River water is very turbid, characterized by color and hardness, as well as a large number of microorganisms, infection of which most often occurs from waste water. Blooms due to the development of algae are common in water from lakes and reservoirs. Also such waters

The peculiarity of surface sources is the large water surface that comes into contact with the sun's rays. On the one hand, this contributes to the self-purification of water, on the other hand, it serves the development of flora and fauna.

Despite the fact that surface waters can self-purify, this does not save them from mechanical impurities and pathogenic microflora, therefore, when water is collected, they undergo thorough purification with further disinfection.

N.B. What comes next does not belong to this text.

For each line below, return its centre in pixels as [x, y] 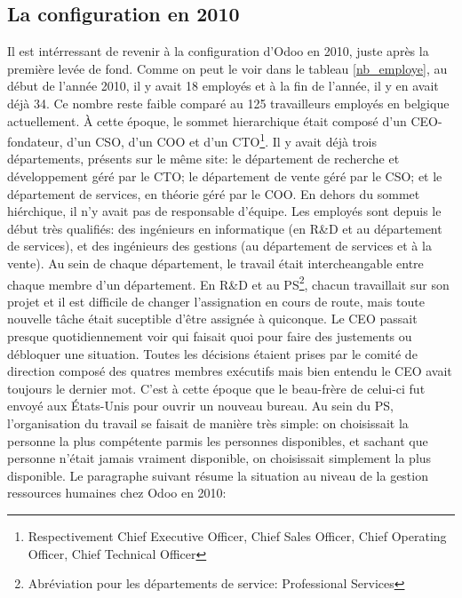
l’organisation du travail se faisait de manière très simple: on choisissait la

Another type of water intake source is groundwater. The content of microorganisms in them is minimal. Spring and artesian water are best suited to supply the population. To determine their quality, experts analyze the hydrology of rock layers. Particular attention is paid to the sanitary condition of the territory in the area of ​​water intake, since this affects not only the quality of water here and now, but also the prospect of infection by harmful microorganisms in the future.

Artesian and spring water is superior to water from rivers and lakes; it is protected from bacteria contained in waste water, from exposure to sunlight and other factors that contribute to the development of unfavorable microflora.

Regulatory documents of water and sanitary legislation

Since water is the source of human life, its quality and sanitary condition are given serious attention, including at the legislative level. The main documents in this area are the Water Code and the Federal Law “On the Sanitary and Epidemiological Welfare of the Population.”

The Water Code contains rules for the use and protection of water bodies. Provides a classification of groundwater and surface waters, determines penalties for violation of water legislation, etc.

The Federal Law “On the Sanitary and Epidemiological Welfare of the Population” regulates the requirements for sources from which water can be used for drinking and housekeeping.

There are also state quality standards that determine suitability indicators and put forward requirements for water analysis methods:

GOST water quality standards

• GOST R 51232-98 Drinking water. General requirements for organization and methods of quality control.
• GOST 24902-81 Water for domestic and drinking purposes. General requirements for field methods of analysis.
• GOST 27064-86 Water quality. Terms and Definitions.
• GOST 17.1.1.04-80 Classification of groundwater according to water use purposes.

SNiPs and water requirements

Building codes and regulations (SNiP) contain rules for organizing the internal water supply and sewerage systems of buildings, regulate the installation of water supply, heating systems, etc.

• SNiP 2.04.01-85 Internal water supply and sewerage of buildings.
• SNiP 3.05.01-85 Internal sanitary systems.
• SNiP 3.05.04-85 External networks and structures of water supply and sewerage.

Sanitary standards for water supply

In the sanitary and epidemiological rules and regulations (SanPiN) you can find what requirements exist for the quality of water both from the central water supply and water from wells and boreholes.

• SanPiN 2.1.4.559-96 “Drinking water. Hygienic requirements for water quality of centralized drinking water supply systems. Quality control."
• SanPiN 4630-88 “MPC and TAC of harmful substances in water of water bodies for domestic, drinking and cultural water use”
• SanPiN 2.1.4.544-96 Requirements for water quality of non-centralized water supply. Sanitary protection of sources.
• SanPiN 2.2.1/2.1.1.984-00 Sanitary protection zones and sanitary classification of enterprises, structures and other objects.